– E foi aí que lhe disse que ela não sabia o que era o amor.
– Que te respondeu ela?
– Não me deu grande resposta que me lembre. Não deve ter ligado grande coisa ao que lhe disse. Também, quando não se sabe o que é, o que se vai dizer?
– Deve ter sido exatamente o contrário.
– Não percebi.
– Deve ter deixado escapar um esgar de sorriso e sentido pena de ti. Deixou-te estar.
– Pena? Que raio dizes?
– Talvez hoje te tivesse dado ela a resposta.
– Porque o faria?
– Por me parecer que, hoje, por certo a entenderias.
– Que crês que ela me diria, neste instante, se lhe falasse de amor?
– Exatamente o mesmo que pensou no dia em que lhe disseste essa descabida frase.
– Descabida?
– Sim, que mais seria!
– Que me dirias tu se te dissesse que não sabes o que é o amor?
– Descobrirás que o amor, quando o é, auto-alimenta-se.
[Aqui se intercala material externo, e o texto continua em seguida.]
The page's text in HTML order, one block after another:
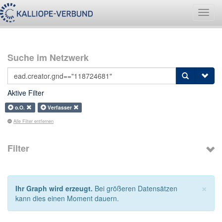
Suche im Netzwerk
Aktive Filter
o.O. Verfasser
Alle Filter entfernen
Filter
×
Ihr Graph wird erzeugt. Bei größeren Datensätzen
kann dies einen Moment dauern.
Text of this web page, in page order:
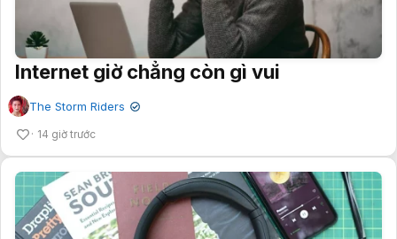
Internet giờ chẳng còn gì vui
The Storm Riders ✔
14 giờ trước
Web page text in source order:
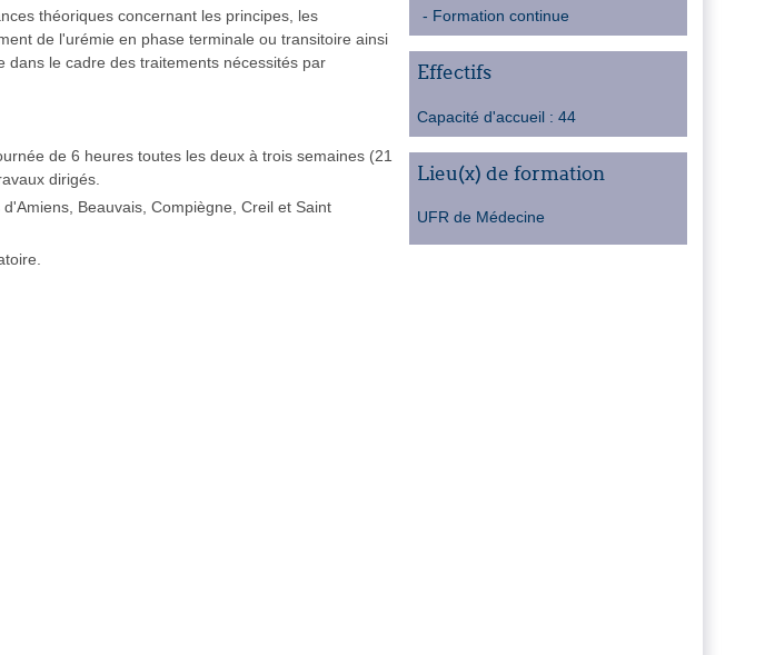
théoriques concernant les principes, les
de l'urémie en phase terminale ou transitoire ainsi
le cadre des traitements nécessités par
de 6 heures toutes les deux à trois semaines (21
dirigés.
Beauvais, Compiègne, Creil et Saint
Formation continue
Effectifs
Capacité d'accueil : 44
Lieu(x) de formation
UFR de Médecine
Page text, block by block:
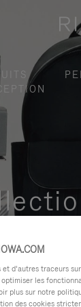
élégante
d’autres traceurs
les
plus sur notre
des cookies
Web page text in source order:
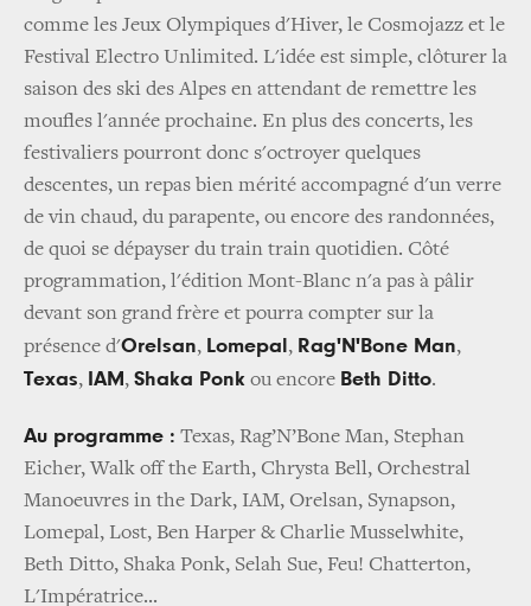
comme les Jeux Olympiques d'Hiver, le Cosmojazz et le
Festival Electro Unlimited. L'idée est simple, clôturer la
saison des ski des Alpes en attendant de remettre les
moufles l'année prochaine. En plus des concerts, les
festivaliers pourront donc s'octroyer quelques
descentes, un repas bien mérité accompagné d'un verre
de vin chaud, du parapente, ou encore des randonnées,
de quoi se dépayser du train train quotidien. Côté
programmation, l'édition Mont-Blanc n'a pas à pâlir
devant son grand frère et pourra compter sur la
présence d'Orelsan, Lomepal , Rag'N'Bone Man,
Texas, IAM , Shaka Ponk ou encore Beth Ditto.
Au programme : Texas, Rag’N’Bone Man, Stephan
Eicher, Walk off the Earth, Chrysta Bell, Orchestral
Manoeuvres in the Dark, IAM, Orelsan, Synapson,
Lomepal, Lost, Ben Harper & Charlie Musselwhite,
Beth Ditto, Shaka Ponk, Selah Sue, Feu! Chatterton,
L'Impératrice...
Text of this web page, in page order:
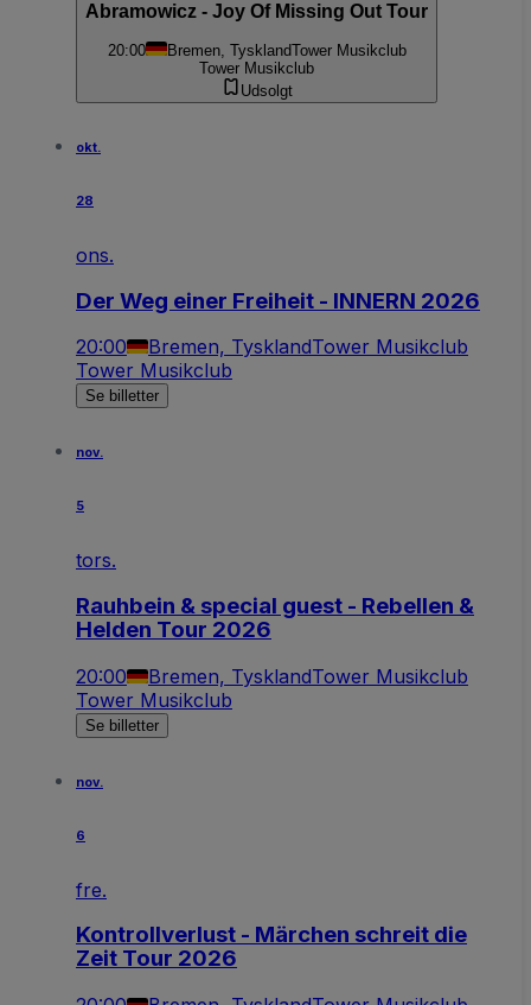
Abramowicz - Joy Of Missing Out Tour
20:00 Bremen, TysklandTower Musikclub
Tower Musikclub
Udsolgt
okt.
28
ons.
Der Weg einer Freiheit - INNERN 2026
20:00 Bremen, TysklandTower Musikclub
Tower Musikclub
Se billetter
nov.
5
tors.
Rauhbein & special guest - Rebellen &
Helden Tour 2026
20:00 Bremen, TysklandTower Musikclub
Tower Musikclub
Se billetter
nov.
6
fre.
Kontrollverlust - Märchen schreit die
Zeit Tour 2026
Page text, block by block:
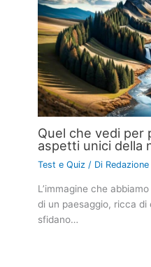
Quel che vedi per
aspetti unici della
Test e Quiz / Di Redazione
L’immagine che
di un paesaggio, ricca di
sfidano…
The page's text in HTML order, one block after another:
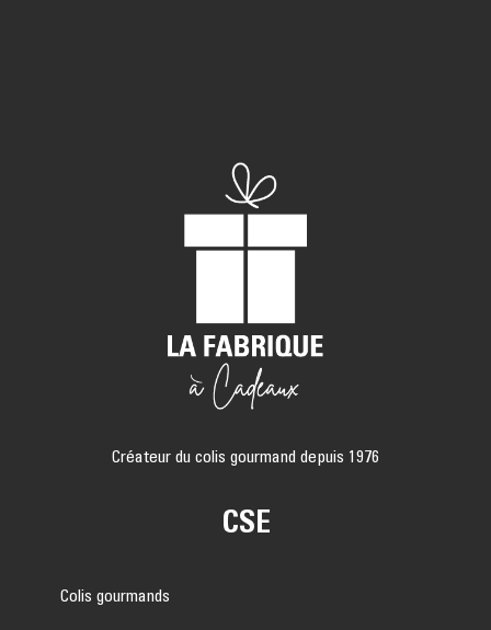
Créateur du colis gourmand depuis 1976
CSE
Colis gourmands
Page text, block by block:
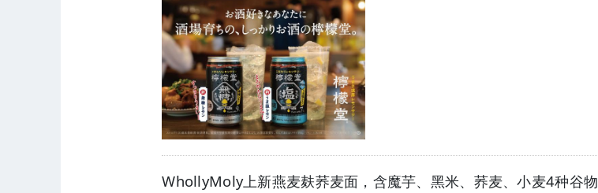
WhollyMoly上新燕麦麸荞麦面，含魔芋、黑米、荞麦、小麦4种谷物
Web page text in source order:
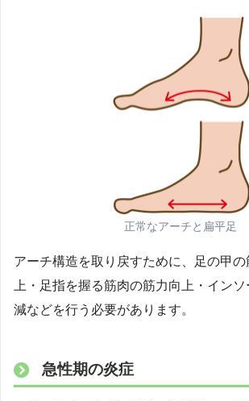
正常なアーチと扁平足
アーチ構造を取り戻すために、足の甲
上・足指を握る筋肉の筋力向上・イン
減などを行う必要があります。
急性期の炎症
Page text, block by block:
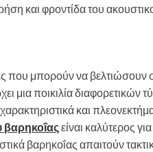
και φροντίδα του
που μπορούν να βελτιώσουν
μια ποικιλία
και
βαρηκοΐαςείναι καλύτερος
βαρηκοΐας απαιτούν
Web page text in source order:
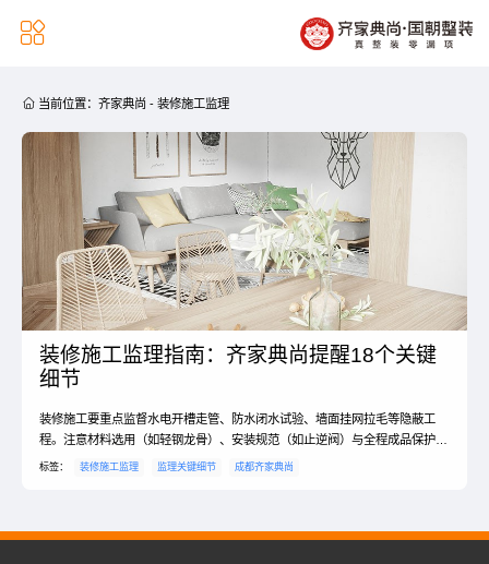

 当前位置： 齐家典尚 - 装修施工监理
装修施工监理指南：齐家典尚提醒18个关键
细节
装修施工要重点监督水电开槽走管、防水闭水试验、墙面挂网拉毛等隐蔽工
程。注意材料选用（如轻钢龙骨）、安装规范（如止逆阀）与全程成品保护。
建议逐项核对，或聘请专业监理，确保每一步都扎实到位。
标签： 装修施工监理 监理关键细节 成都齐家典尚
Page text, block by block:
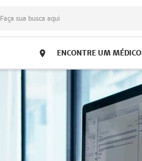
Faça sua busca aqui
ENCONTRE UM MÉDICO
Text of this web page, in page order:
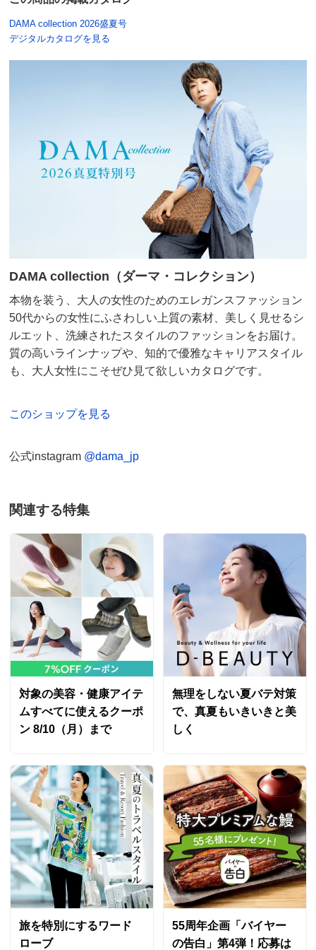
セージグリーンケイ Ｍ
東京都 50代女性
柄違いで3着目です。生地がサラッとしていて涼しくて
デザインも腰のドレープがお気に入りです。毎年楽しみ
ネイビーＸベージュケイ Ｍ
身長 : 156cm
購入したサイズで「ちょうどよかった」
他の人のレビューを参考にMを選びました。ちょうどい
いサイズ感でした。届いた商品を見た時「ちょっと地
味？」という印象でしたが、実際に着てみたらとても上
品でカタログで見たイメージ通りでした。着心地がいい
ので大事に長く着たいです。
2026/06/26
神奈川県 60代以上女性
いを購入しました。丈もお腹とお尻をカバーできるちょ
うどいい長さです。無地があると嬉しいです。同じ素材
での展開希望します。
2026/06/24
ネイビーＸベージュケイ Ｌ
愛知県 60代以上女性 身長 : 156cm
普段のサイズ : L 購入したサイズで「ちょうどよかった」
毎年のようにリピしてます。涼しく着心地も良くウエス
トのシャーリングが効いてます。家で洗濯も出来て扱い
嬉しいです。
2026/05/09
すべての口コミを見る
DAMA collection 2026盛夏号
デジタルカタログを見る
DAMA collection（ダーマ・コレクション）
本物を装う、大人の女性のためのエレガンスファッション
50代からの女性にふさわしい上質の素材、美しく見せるシ
ルエット、洗練されたスタイルのファッションをお届け。
質の高いラインナップや、知的で優雅なキャリアスタイル
も、大人女性にこそぜひ見て欲しいカタログです。
このショップを見る
公式instagram @dama_jp
関連する特集
対象の美容・健康アイテ
ムすべてに使えるクーポ
ン 8/10（月）まで
無理をしない夏バテ対策
で、真夏もいきいきと美
しく
旅を特別にするワード
ローブ
55周年企画「バイヤー
の告白」第4弾！応募は

Que o amor, quando o é, está numa bolha intocável, noutro sítio do mundo, para lá do óbvio. Não depende de retorno. O amor existe, só por si, sem que se esteja perto. A paixão… bem… a paixão é coisa de pele, carece de alimento, presença. É aquela coisa da chama que não se pode deixar de olhar. A paixão é fogo de se estar, o amor sobrevive ao não se estar. O amor, quando o é, não se arranca de maneira alguma, mesmo que se o queira. O amor guarda-se, arruma-se, mas se é amor… amor fica. E fica por dentro, em todo o lugar que pises no mundo. De que te ris?
– Não me espantaria se tivesse guardado essa resposta para não me a dar. Não a acreditaria.
– Hoje, era a conversa outra.
– Evidentemente.
– Já devia ela saber de amor o suficiente para saber senti-lo sem que amarre.
– Confundiste-me.
– Se te morre a paixão e não te morre o amor, que farás tu?
– Reacendo-a?
– Fosse a vida um apaga, acende e sopra. Apaga, acende e sopra. Não o é. Quando o amor amarra, o melhor a fazê-lo é libertá-lo, deixá-lo ir. O amor, quando o é, não há morte, deixa-se ir. Já ela conhecia de cor a impossibilidade de matar o amor. Pouco podes com quem está habituado a guardar amor. Não te deu, por isso, grande resposta. Saberia que chegaria o dia em que descobririas que o amor existe apenas, e no lado de dentro. Que podemos convencer o mundo da sua inexistência, que pouco importará se o sabes vivo.
– Hoje, sei. Só não sei porque não se escolhe ficar ao lado do amor.
– Porque, em vezes, estar ao lado amarra e o amor quer-se livre. Quem tem o amor dentro, se se deixar ficar por senti-lo, tem a sua vida à mercê dos amados. A vida é tanto mais que se em torno não nos fizer sorrir, que se o carregue dali para fora.
– Colecionou amores, portanto.
– Não se deixou à mercê da sua capacidade de amar. Primeiramente liberdade, que a vida é para agarrar. Quando não existe conexão, quando os tempos se afastam, o amor amarra. E este quer-se livre. Uma coisa é uma coisa, outra coisa é outra coisa.
– Continuo sem perceber alguma dessa lógica.
– Faltou-te o óbvio. Ter-lhe perguntado o que era para ela o amor.
– O que teria isso mudado?
– As palavras são só isso, o significado é o nosso. Disseste-lhe que não sabia o que era o amor, mas ainda hoje tu não sabes como ela o vê.